I kind of like leafing through HARP because it makes me nostalgic and has a few nice twists for the classic fantasy races (like peaceful orcs, sorry, Gryx, Halfling wanderlust, and I think some nice twists on dwarven beards), but overall, it always seemed like an RPG that doesn't quite know what it wants to be to me. Parts of it a nearly Rolemaster-complex, and in comparision, others feel simplistic - and not a lot is gained by boiling the damage table down to just the crit table (looking up crits separetely was really never the problem in MERP or RM), and some variety and fun lost.

The Folkways supplement is nice, though; it has a lot of general (and good) advice on building fantasy cultures. It's stuck a little bit between that, being a HARP rules supplement and also a setting supplement for both Shadow World and Cyradon, so there will always be big parts you won't be using, whatever you want out of it, but is still good. There's a HARP supplement on Religion in RPGs by the same author, but I don't have it - if it's of the same quality, it's certainly worthwhile.

And if they finally manage to get an expended Cyradon out, I'll definitely be on board, because it's a REALLY cool setting that went totally unappreciated in its time.
 


It's two years later, and I find myself eyeing HARP every few months. I still enjoy reading around in the core rules and in the Folkways supplement, and I really like chargen in HARP - it has all the right building blocks and offers flexibility without being overwhelming. I still wouldn't know about the actual gameplay, because I never brought it to the table, but I played a lot of MERP back in the days, so I think I have a general idea.

I think it scratches an early nineties itch for me that keeps getting stronger. That was the time when I started gaming "seriously", discovering RPGs like CoC, Stormbringer, Pendragon, MERP and Shadowrun, and what mattered most to me back then was being able to create sufficiently individualized characters that felt true to the fiction that I liked to read and developed organically.
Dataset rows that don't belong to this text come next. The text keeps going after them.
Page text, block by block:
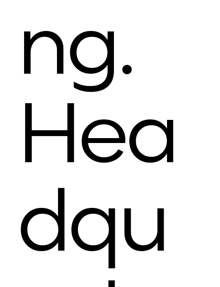
ng.
Hea
dqu
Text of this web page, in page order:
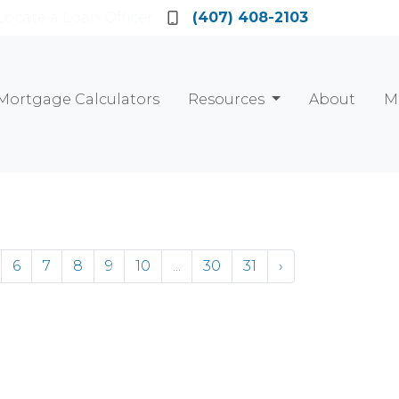
(407) 408-2103
Calculators Resources About
6 7 8 9 10 ... 30 31 ›
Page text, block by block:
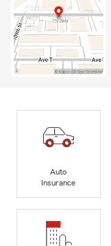
Auto
Insurance
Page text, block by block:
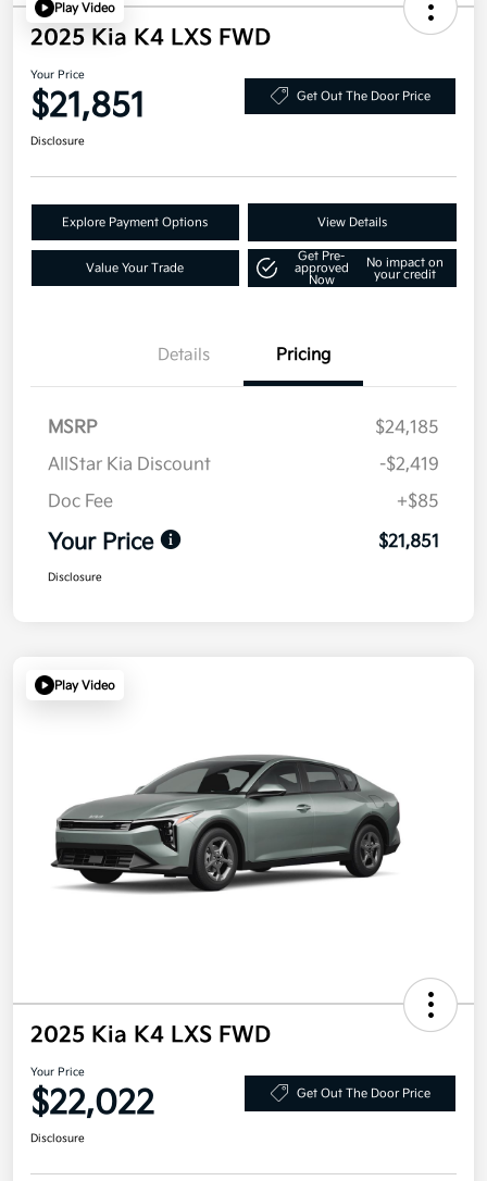
Play Video
2025 Kia K4 LXS FWD
Your Price
$21,851 Get Out The Door Price
Disclosure
Explore Payment Options View Details
Value Your Trade
Get Pre-
approved
Now
No impact on
your credit
Details Pricing
MSRP
$24,185
AllStar Kia Discount
-$2,419
Doc Fee
+$85
Your Price $21,851
Disclosure
Play Video
2025 Kia K4 LXS FWD
Your Price
$22,022 Get Out The Door Price
Disclosure
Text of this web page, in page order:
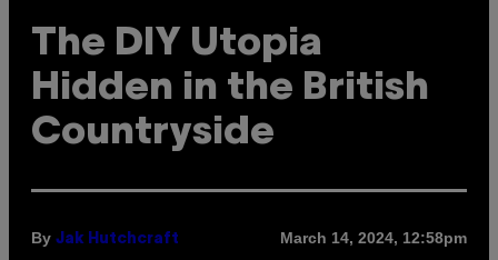
The DIY Utopia
Hidden in the British
Countryside
By Jak Hutchcraft March 14, 2024, 12:58pm
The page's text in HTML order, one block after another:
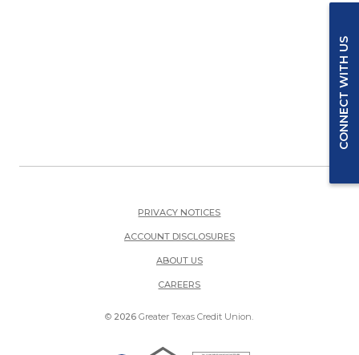
PRIVACY NOTICES
ACCOUNT DISCLOSURES
ABOUT US
CAREERS(OPENS IN A NEW WINDOW)
© 2026 Greater Texas Credit Union.
Equal Housing Lender
CONNECT WITH US
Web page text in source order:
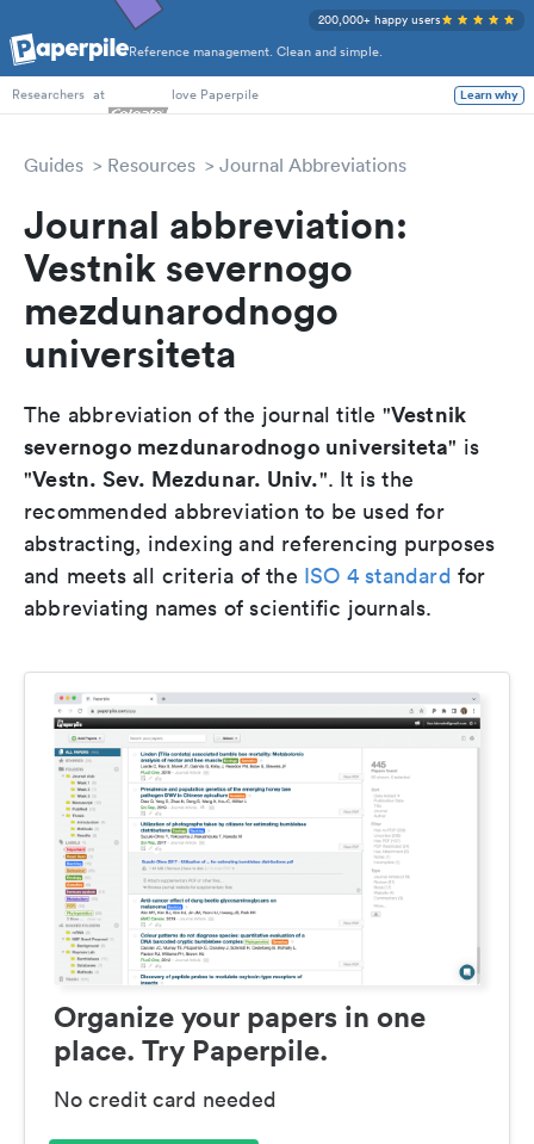
Reference management. Clean and simple.
200,000+ happy users
PhD Students
Researchers at love Paperpile Learn why
Guides Resources Journal Abbreviations
Journal abbreviation:
Vestnik severnogo
mezdunarodnogo
universiteta
The abbreviation of the journal title "Vestnik
severnogo mezdunarodnogo universiteta" is
"Vestn. Sev. Mezdunar. Univ.". It is the
recommended abbreviation to be used for
abstracting, indexing and referencing purposes
and meets all criteria of the ISO 4 standard for
abbreviating names of scientific journals.
Organize your papers in one
place. Try Paperpile.
No credit card needed
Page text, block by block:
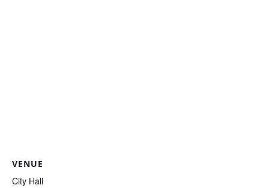
VENUE
City Hall
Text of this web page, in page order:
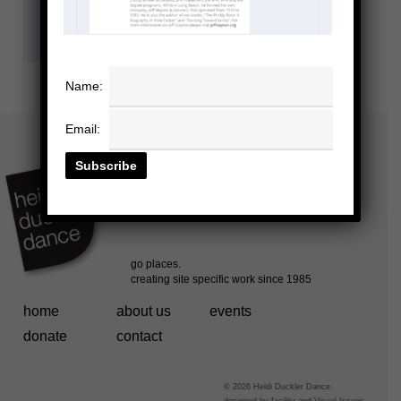
home about us
events
donate
contact
© 2026 Heidi Duckler Dance.
Name:
Email:
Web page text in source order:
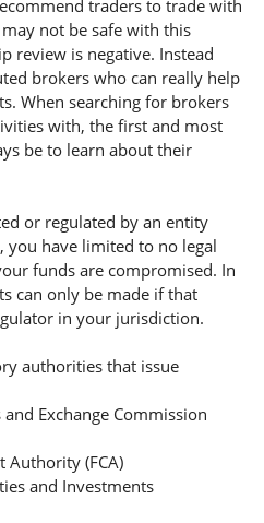
traders to trade with
not be safe with this
review is negative. Instead
brokers who can really help
When searching for brokers
with, the first and most
be to learn about their
or regulated by an entity
have limited to no legal
funds are compromised. In
can only be made if that
in your jurisdiction.
authorities that issue
Exchange Commission
Authority (FCA)
and Investments
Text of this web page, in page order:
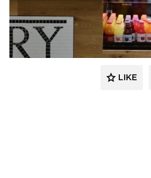
Barn Light
LIKE
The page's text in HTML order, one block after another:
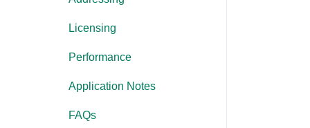
Licensing
Performance
Application Notes
FAQs
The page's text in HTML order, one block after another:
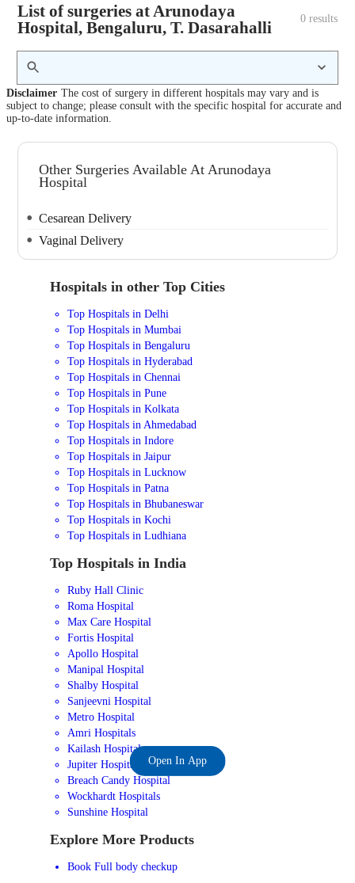
List of surgeries at Arunodaya
Hospital, Bengaluru, T. Dasarahalli
0 results
Disclaimer The cost of surgery in different hospitals may vary and is
subject to change; please consult with the specific hospital for accurate and
up-to-date information.
Other Surgeries Available At Arunodaya
Hospital
Cesarean Delivery
Vaginal Delivery
Hospitals in other Top Cities
Top Hospitals in Delhi
Top Hospitals in Mumbai
Top Hospitals in Bengaluru
Top Hospitals in Hyderabad
Top Hospitals in Chennai
Top Hospitals in Pune
Top Hospitals in Kolkata
Top Hospitals in Ahmedabad
Top Hospitals in Indore
Top Hospitals in Jaipur
Top Hospitals in Lucknow
Top Hospitals in Patna
Top Hospitals in Bhubaneswar
Top Hospitals in Kochi
Top Hospitals in Ludhiana
Top Hospitals in India
Ruby Hall Clinic
Roma Hospital
Max Care Hospital
Fortis Hospital
Apollo Hospital
Manipal Hospital
Shalby Hospital
Sanjeevni Hospital
Metro Hospital
Amri Hospitals
Kailash Hospital
Jupiter Hospital
Breach Candy Hospital
Wockhardt Hospitals
Sunshine Hospital
Explore More Products
Book Full body checkup
Open In App
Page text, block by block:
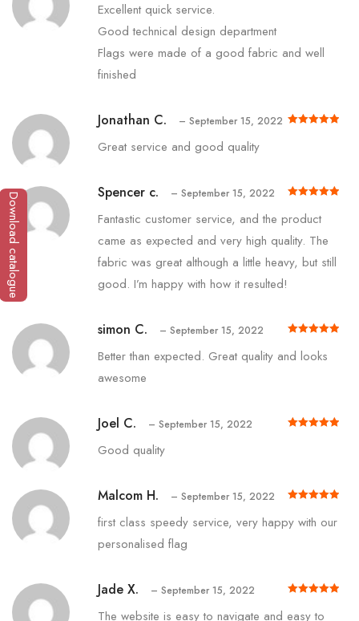
Excellent quick service.
Good technical design department
Flags were made of a good fabric and well
finished
Jonathan C. – September 15, 2022
Great service and good quality
Spencer c. – September 15, 2022
Fantastic customer service, and the product
came as expected and very high quality. The
fabric was great although a little heavy, but still
good. I’m happy with how it resulted!
simon C. – September 15, 2022
Better than expected. Great quality and looks
awesome
Joel C. – September 15, 2022
Good quality
Malcom H. – September 15, 2022
first class speedy service, very happy with our
personalised flag
Jade X. – September 15, 2022
The website is easy to navigate and easy to
Download catalogue
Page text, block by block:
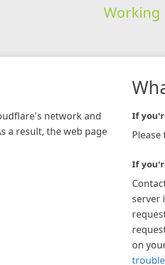
Working
network and
a result, the web page
If
If
server
on
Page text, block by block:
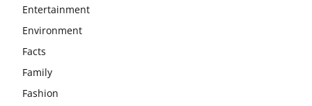
Entertainment
Environment
Facts
Family
Fashion
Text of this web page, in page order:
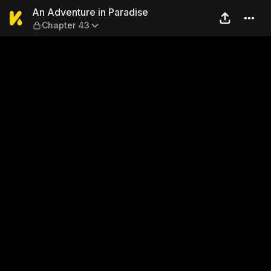
An Adventure in Paradise —
An Adventure in Paradise
Chapter 43
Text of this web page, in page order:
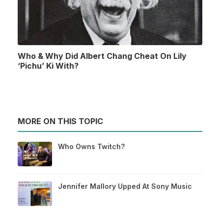
Who & Why Did Albert Chang Cheat On Lily
‘Pichu’ Ki With?
MORE ON THIS TOPIC
Who Owns Twitch?
Jennifer Mallory Upped At Sony Music
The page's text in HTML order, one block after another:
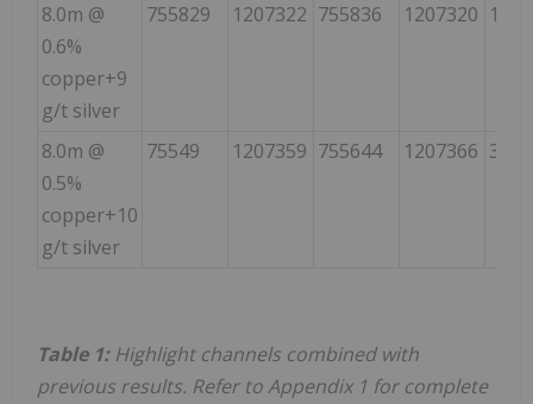
8.0m @
0.6%
copper+9
g/t silver
755829 1207322 755836 1207320 139
8.0m @
0.5%
copper+10
g/t silver
75549 1207359 755644 1207366 323
Table 1:Highlight channels combined with
previous results. Refer to Appendix 1 for complete
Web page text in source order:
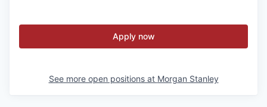
Apply now
See more open positions at Morgan Stanley
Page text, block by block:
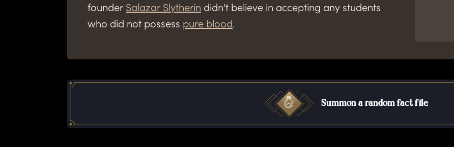
founderSalazar Slytherin didn't believe in accepting any students
who did not possess pure blood.
Summon a random fact file
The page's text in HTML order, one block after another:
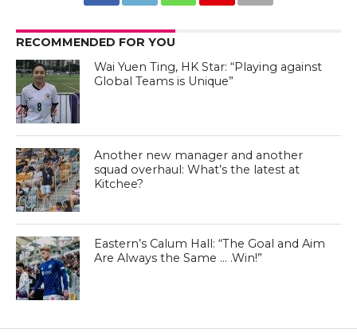
RECOMMENDED FOR YOU
Wai Yuen Ting, HK Star: “Playing against
Global Teams is Unique”
Another new manager and another
squad overhaul: What’s the latest at
Kitchee?
Eastern’s Calum Hall: “The Goal and Aim
Are Always the Same … .Win!”
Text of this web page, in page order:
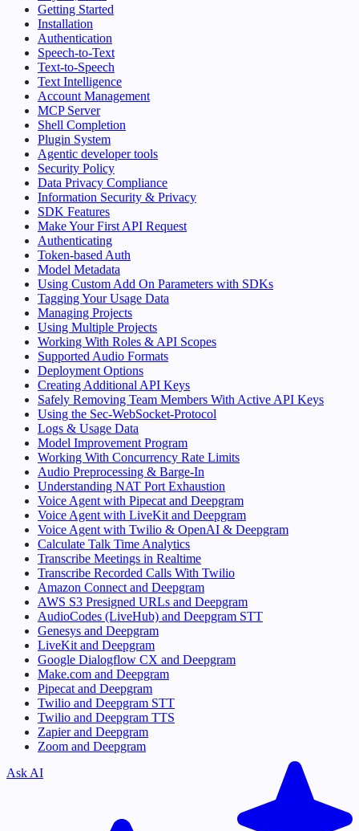
Getting Started
Installation
Authentication
Speech-to-Text
Text-to-Speech
Text Intelligence
Account Management
MCP Server
Shell Completion
Plugin System
Agentic developer tools
Security Policy
Data Privacy Compliance
Information Security & Privacy
SDK Features
Make Your First API Request
Authenticating
Token-based Auth
Model Metadata
Using Custom Add On Parameters with SDKs
Tagging Your Usage Data
Managing Projects
Using Multiple Projects
Working With Roles & API Scopes
Supported Audio Formats
Deployment Options
Creating Additional API Keys
Safely Removing Team Members With Active API Keys
Using the Sec-WebSocket-Protocol
Logs & Usage Data
Model Improvement Program
Working With Concurrency Rate Limits
Audio Preprocessing & Barge-In
Understanding NAT Port Exhaustion
Voice Agent with Pipecat and Deepgram
Voice Agent with LiveKit and Deepgram
Voice Agent with Twilio & OpenAI & Deepgram
Calculate Talk Time Analytics
Transcribe Meetings in Realtime
Transcribe Recorded Calls With Twilio
Amazon Connect and Deepgram
AWS S3 Presigned URLs and Deepgram
AudioCodes (LiveHub) and Deepgram STT
Genesys and Deepgram
LiveKit and Deepgram
Google Dialogflow CX and Deepgram
Make.com and Deepgram
Pipecat and Deepgram
Twilio and Deepgram STT
Twilio and Deepgram TTS
Zapier and Deepgram
Zoom and Deepgram
Ask AI
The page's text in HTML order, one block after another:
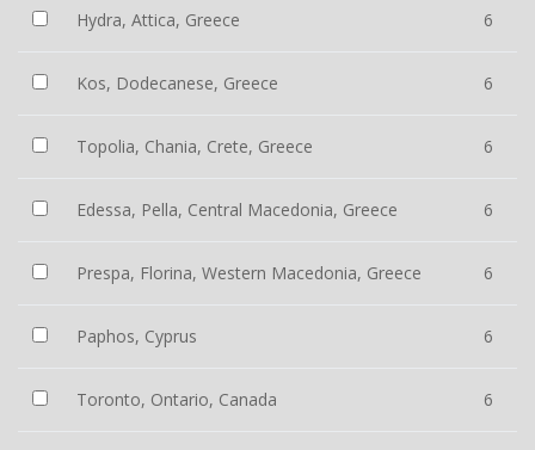
Hydra, Attica, Greece 6
Kos, Dodecanese, Greece 6
Topolia, Chania, Crete, Greece 6
Edessa, Pella, Central Macedonia, Greece 6
Prespa, Florina, Western Macedonia, Greece 6
Paphos, Cyprus 6
Toronto, Ontario, Canada 6
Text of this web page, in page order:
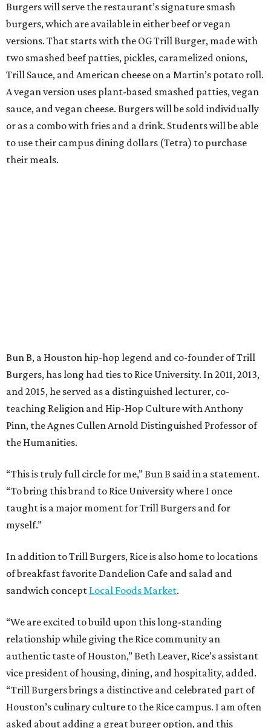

During the 90s, these ideas were often burdened with more and more rules, but the first games of that type struck a good balance, as far as I am concerned, and HARP feels like that. A little clunky sometimes, a little mired in legacy stuff (like buying characteristics on a scale of 1-100+ just to then convert them into bonuses), but generally aiming for an admirable diversity and plausibility in characters.

Also, crit tables that make you think twice about starting combat. Or thrice.

EDIT: Also, at this point, I kind of like how it is supported by its publisher. They are glacial, but still, about once a year, a new book comes out, and they stick to it and keep supporting HARP. I hope they will keep on doing it (Rolemaster Unified seems a lot more succesful, so I fear that they might end up diverting all of their energies to it ...).
 

On the official forums, they told me Rolemaster Unified looks the way it does because they can't justify an art budget, so "successful" requires some qualification.
 

On the official forums, they told me Rolemaster Unified looks the way it does because they can't justify an art budget, so "successful" requires some qualification.
Well, it's probably very relative. I was just going by their drivethru publisher site (which is, I think, their only venue, so it should be representative), where the first 8 ICE bestsellers are Rolemaster, followed by one brand-new HARP book, then two RM again, then the HARP fantasy core book and then a lot of RM old and new again.